I've combined the six word clouds into a single image here, but they can be viewed separately (at full size and crisper) on my Wordle gallery page.
The clouds make for a neat analysis. I especially like how the terms "Masari" and "Yata" -- the two main peoples of the series -- relate to each other across the volumes. "Yata" trumps "Masari" for almost the entire series, beginning as slightly larger in Covenant. That discrepancy increases in Appetite and increases yet more in Destiny. Both are enlarged in Bloodlines (the longest book in the series), but "Yata" still outshines "Masari." Both drop into the background in TelZodo (which, as the words show, focuses mainly on its title character, along with TripStone), but "Yata" is still significantly larger than "Masari." Only in Second Covenant does "Masari" gain in stature, to the point where its size matches that of "Yata" exactly (by my measurement). The clouds do a nice job of encapsulating that particular dynamic of the epic.
TripStone, the main heroine of the series, maintains a steady prominence through Destiny. That standing decreases slightly in Bloodlines, giving her the same emphasis as BrushBurn. The drama in Bloodlines is as much his as hers, given the disruptive influence of the character Jirado, whose name is the next-largest one in the cloud. Clearly, the action in Promontory takes center stage, contrasting with but not equaled by the drama unfolding in Crossroads (with its major players HigherBrook, Ghost, CatBird, and Gria). Even so, the place name of Crossroads (TripStone's village) is slightly larger than Promontory, a dynamic in itself.
TripStone's slightly decreased emphasis holds steady in TelZodo, but the title character clearly takes prominence. Taken within the context of the individual novels, "TelZodo" ranks the highest in the series. That has mainly to do with the book's narrative style. The other volumes are ensemble pieces, but TelZodo is a Bildungsroman, defined here as, "the story of a single individual's growth and development within the context of a defined social order."
TripStone vanishes by the time we get to Second Covenant, whose story is told by members of the new generation. Her name appears in the book, just not often enough to merit representation in the word cloud.

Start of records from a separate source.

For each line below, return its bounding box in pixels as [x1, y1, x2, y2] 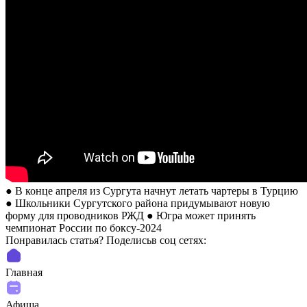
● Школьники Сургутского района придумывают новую [5, 197, 270, 209]
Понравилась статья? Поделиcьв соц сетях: [5, 234, 209, 246]
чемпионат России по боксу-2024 [5, 221, 162, 234]
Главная [5, 266, 42, 278]
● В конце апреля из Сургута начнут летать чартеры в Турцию [5, 184, 298, 197]
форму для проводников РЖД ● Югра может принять [5, 209, 256, 221]
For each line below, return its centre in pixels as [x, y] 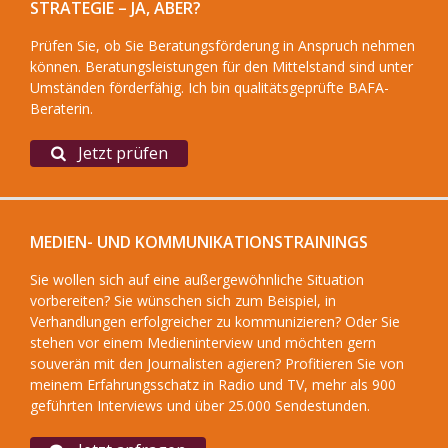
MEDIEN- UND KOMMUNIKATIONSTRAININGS [199, 242]
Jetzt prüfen [121, 153]
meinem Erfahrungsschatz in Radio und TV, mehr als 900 [213, 384]
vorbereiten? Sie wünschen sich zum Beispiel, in [183, 300]
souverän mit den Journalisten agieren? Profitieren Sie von [217, 363]
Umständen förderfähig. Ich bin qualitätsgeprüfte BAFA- [209, 87]
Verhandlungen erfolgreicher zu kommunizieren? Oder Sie [215, 321]
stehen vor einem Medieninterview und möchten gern [203, 342]
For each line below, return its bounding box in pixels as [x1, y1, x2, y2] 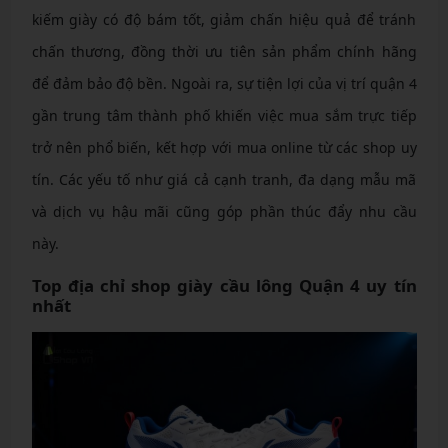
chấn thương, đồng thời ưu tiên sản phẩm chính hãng [31, 42, 417, 62]
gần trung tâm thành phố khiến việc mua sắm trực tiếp [31, 106, 417, 126]
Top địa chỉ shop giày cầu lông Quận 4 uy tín [31, 274, 417, 298]
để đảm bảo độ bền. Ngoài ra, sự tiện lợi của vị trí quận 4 [31, 74, 417, 94]
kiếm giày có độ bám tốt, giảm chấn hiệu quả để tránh [31, 10, 417, 30]
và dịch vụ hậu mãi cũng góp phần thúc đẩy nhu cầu [31, 202, 417, 222]
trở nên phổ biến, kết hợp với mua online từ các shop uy [31, 138, 417, 158]
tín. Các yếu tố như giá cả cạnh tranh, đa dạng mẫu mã [31, 170, 417, 190]
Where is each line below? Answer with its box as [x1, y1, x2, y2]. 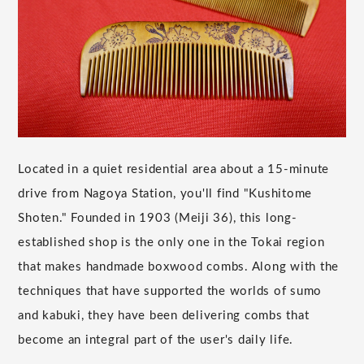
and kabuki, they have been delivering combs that [18, 309, 310, 322]
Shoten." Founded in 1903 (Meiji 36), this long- [18, 211, 297, 224]
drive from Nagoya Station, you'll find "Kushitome [18, 187, 313, 200]
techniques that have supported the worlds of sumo [18, 284, 323, 297]
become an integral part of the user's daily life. [18, 333, 294, 346]
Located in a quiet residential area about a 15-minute [18, 162, 330, 175]
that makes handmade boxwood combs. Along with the [18, 260, 340, 273]
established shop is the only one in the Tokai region [18, 236, 325, 249]
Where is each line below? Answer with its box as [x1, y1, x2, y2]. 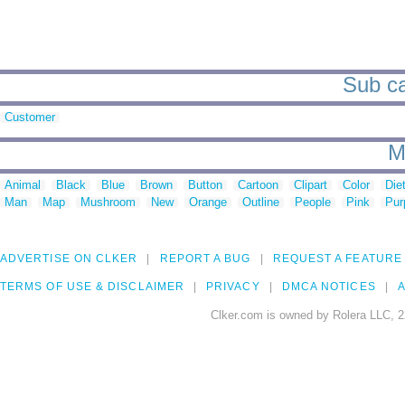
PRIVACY [206, 280, 260, 294]
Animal [5, 178, 41, 193]
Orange [189, 195, 227, 210]
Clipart [294, 178, 327, 193]
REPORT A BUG [159, 252, 251, 266]
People [295, 195, 331, 210]
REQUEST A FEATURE [272, 252, 402, 266]
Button [188, 178, 222, 193]
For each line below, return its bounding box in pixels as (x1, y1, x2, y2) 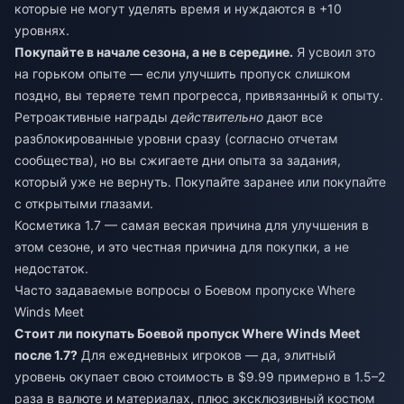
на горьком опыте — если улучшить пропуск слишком (14, 65, 351, 81)
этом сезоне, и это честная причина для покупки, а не (14, 238, 349, 254)
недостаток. (14, 260, 88, 276)
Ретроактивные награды (14, 108, 171, 124)
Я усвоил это (293, 43, 375, 60)
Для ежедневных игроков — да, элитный (78, 346, 335, 363)
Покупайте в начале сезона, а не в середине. (14, 43, 293, 60)
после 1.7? (14, 346, 78, 363)
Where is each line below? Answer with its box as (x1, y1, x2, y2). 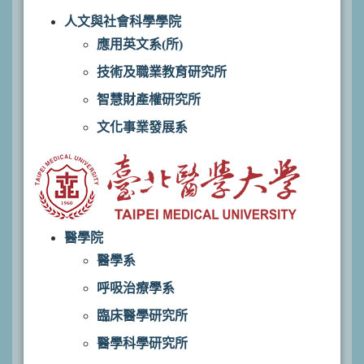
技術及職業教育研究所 (97, 65, 227, 79)
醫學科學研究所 (97, 336, 188, 350)
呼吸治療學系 (97, 281, 175, 295)
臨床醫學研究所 (97, 309, 188, 323)
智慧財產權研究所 (97, 93, 201, 106)
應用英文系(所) (97, 37, 183, 51)
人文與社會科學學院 (64, 15, 181, 28)
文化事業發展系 (97, 120, 188, 134)
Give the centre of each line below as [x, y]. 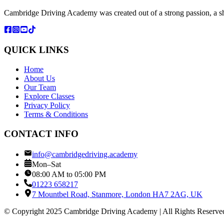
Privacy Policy [47, 105]
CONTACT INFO [41, 133]
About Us [39, 78]
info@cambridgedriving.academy [85, 154]
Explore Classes [49, 96]
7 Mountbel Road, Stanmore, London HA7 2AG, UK [117, 194]
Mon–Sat [46, 164]
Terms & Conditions [56, 114]
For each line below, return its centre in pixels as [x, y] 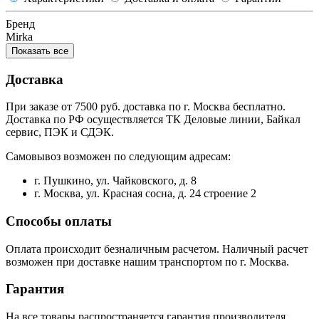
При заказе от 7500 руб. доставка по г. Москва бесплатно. [146, 107]
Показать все [40, 51]
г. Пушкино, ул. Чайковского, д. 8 [115, 181]
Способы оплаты [59, 221]
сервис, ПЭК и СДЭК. [60, 132]
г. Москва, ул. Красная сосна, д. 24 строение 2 [145, 194]
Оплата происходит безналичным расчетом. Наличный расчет [157, 249]
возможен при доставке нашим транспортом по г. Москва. [147, 261]
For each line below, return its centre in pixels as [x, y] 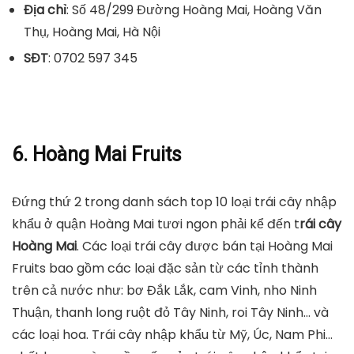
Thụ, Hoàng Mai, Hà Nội [92, 32]
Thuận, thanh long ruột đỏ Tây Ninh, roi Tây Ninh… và [170, 312]
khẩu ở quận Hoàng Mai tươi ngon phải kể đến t [156, 224]
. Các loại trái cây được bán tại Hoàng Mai [205, 246]
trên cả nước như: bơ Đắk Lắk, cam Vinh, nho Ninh [164, 290]
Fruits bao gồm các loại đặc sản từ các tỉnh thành [165, 268]
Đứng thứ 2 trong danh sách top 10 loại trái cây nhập [174, 201]
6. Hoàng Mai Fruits [97, 154]
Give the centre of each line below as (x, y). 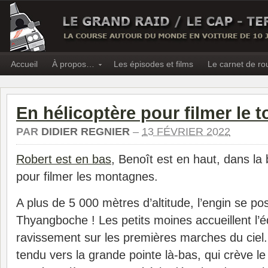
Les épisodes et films (153, 64)
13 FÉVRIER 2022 (186, 132)
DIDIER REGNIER (86, 132)
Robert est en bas (64, 159)
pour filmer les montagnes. (87, 176)
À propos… (73, 64)
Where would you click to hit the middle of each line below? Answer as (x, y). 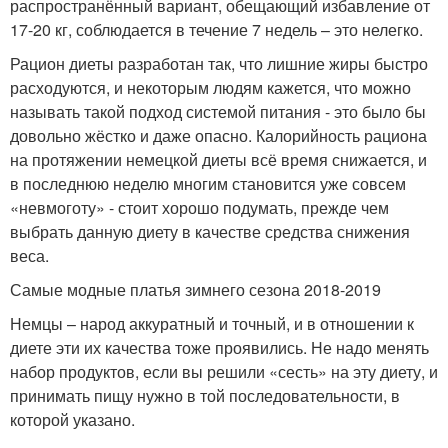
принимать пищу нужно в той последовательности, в (205, 396)
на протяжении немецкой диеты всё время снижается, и (218, 160)
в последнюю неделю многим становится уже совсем (208, 184)
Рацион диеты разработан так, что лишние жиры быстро (219, 64)
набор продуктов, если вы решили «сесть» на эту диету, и (224, 372)
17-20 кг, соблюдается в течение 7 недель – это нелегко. (216, 30)
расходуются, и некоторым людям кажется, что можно (210, 88)
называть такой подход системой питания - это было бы (218, 112)
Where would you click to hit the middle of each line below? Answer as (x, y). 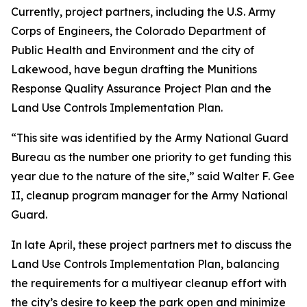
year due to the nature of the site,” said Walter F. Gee (153, 176)
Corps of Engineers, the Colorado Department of (138, 31)
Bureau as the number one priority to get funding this (151, 157)
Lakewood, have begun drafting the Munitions (134, 69)
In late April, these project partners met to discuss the (151, 245)
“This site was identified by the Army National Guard (150, 138)
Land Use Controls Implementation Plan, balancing (145, 264)
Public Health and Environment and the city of (133, 50)
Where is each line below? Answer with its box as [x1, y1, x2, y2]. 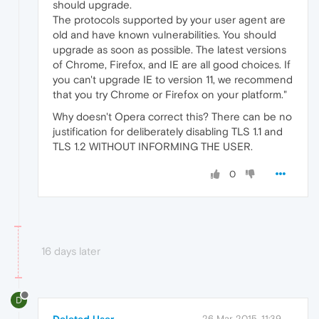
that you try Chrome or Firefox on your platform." [53, 88, 287, 101]
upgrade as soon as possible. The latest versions [53, 43, 286, 56]
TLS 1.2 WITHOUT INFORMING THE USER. [53, 140, 253, 153]
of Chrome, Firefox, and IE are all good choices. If [53, 58, 291, 71]
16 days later [41, 245, 100, 258]
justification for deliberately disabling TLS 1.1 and [53, 125, 283, 138]
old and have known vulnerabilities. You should [53, 28, 276, 41]
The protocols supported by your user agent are [53, 14, 286, 26]
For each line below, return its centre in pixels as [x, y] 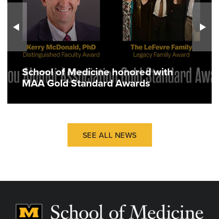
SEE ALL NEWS [109, 135]
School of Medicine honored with [98, 72]
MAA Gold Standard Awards [86, 83]
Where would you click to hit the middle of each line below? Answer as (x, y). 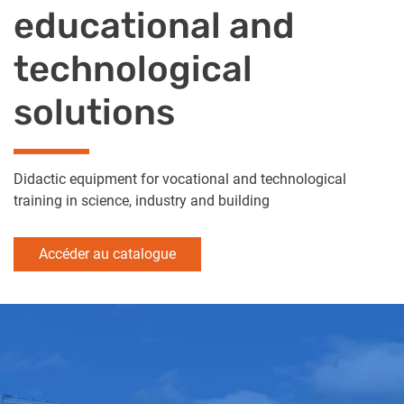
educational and (154, 25)
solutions (94, 112)
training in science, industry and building (142, 200)
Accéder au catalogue (107, 253)
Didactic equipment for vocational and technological (180, 179)
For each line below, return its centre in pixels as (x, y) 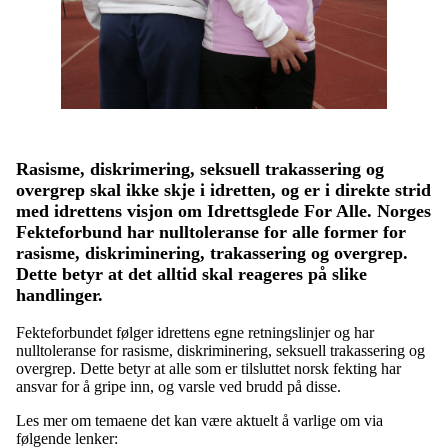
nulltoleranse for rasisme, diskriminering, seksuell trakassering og (220, 351)
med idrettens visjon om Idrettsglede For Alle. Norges (223, 211)
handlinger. (62, 295)
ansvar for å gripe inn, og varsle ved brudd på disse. (180, 387)
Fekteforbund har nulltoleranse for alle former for (211, 232)
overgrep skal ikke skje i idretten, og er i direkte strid (223, 190)
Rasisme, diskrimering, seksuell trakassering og (200, 169)
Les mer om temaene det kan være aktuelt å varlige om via (199, 421)
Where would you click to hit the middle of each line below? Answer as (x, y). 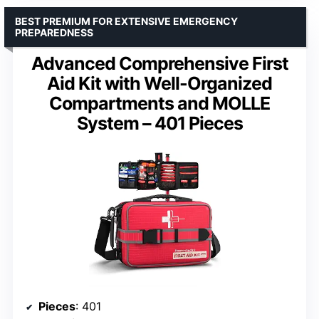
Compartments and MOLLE (159, 104)
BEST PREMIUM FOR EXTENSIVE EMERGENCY (126, 21)
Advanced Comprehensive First (159, 64)
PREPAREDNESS (54, 33)
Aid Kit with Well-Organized (159, 84)
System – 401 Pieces (159, 124)
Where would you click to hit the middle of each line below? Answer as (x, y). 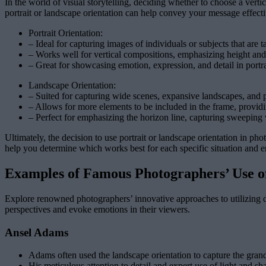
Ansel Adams (37, 232)
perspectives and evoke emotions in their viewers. (97, 209)
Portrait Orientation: (66, 33)
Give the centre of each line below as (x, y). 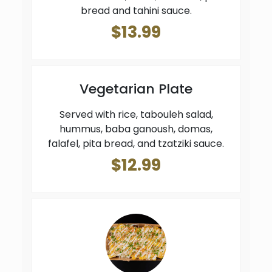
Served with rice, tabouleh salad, (136, 115)
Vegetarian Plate (136, 89)
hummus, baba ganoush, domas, (136, 129)
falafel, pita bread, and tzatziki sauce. (136, 144)
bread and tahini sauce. (136, 10)
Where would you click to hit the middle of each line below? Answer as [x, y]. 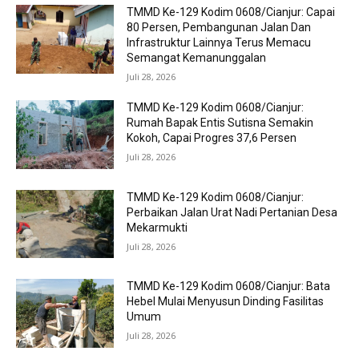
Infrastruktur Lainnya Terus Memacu [219, 42]
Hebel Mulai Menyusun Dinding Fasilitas [226, 302]
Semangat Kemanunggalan [197, 58]
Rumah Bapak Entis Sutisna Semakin [220, 123]
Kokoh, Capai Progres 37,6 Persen [212, 138]
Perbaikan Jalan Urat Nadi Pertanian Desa [232, 212]
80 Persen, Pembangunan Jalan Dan [219, 27]
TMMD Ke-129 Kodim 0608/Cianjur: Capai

Destiny, a drug that can be considered a character in itself, sneaks into Covenant as one of the smallest words in the cloud. Its size grows considerably in Appetite and considerably more in its title volume, Destiny. It drops back down in Bloodlines, to smaller than it had been in Appetite. It drops out of the TelZodo word cloud entirely (despite the role that Destiny Farm plays in that book), but it roars back to life in Second Covenant. Not only does "Destiny" hold more within-novel prominence here than in any other Deviations book, but it outshines all of Second Covenant's sentient characters.
The Covenant, a religious system that is also a character in its own right, undergoes its own journey. Its small size in its title volume is deceiving; the religion, constantly in the background, drives the action. By the time of Appetite it has been destroyed and has shrunk in that volume's word cloud. It vanishes entirely from the word cloud for Destiny.
But it peeks back in for Bloodlines, achieving the same size it had possessed in Covenant. It barely makes a showing in the TelZodo word cloud, a tiny blip between "now" and "away;" and it appears again, matching its original strength, in Second Covenant.
The gods, absent from the word clouds for the first three volumes, stake their claim in the Bloodlines word cloud, stick around in unbeliever TelZodo's word cloud, and make their best showing in the word cloud for Second Covenant.
I could play with this every which way. Wordle's a neat tool for studying story dynamics.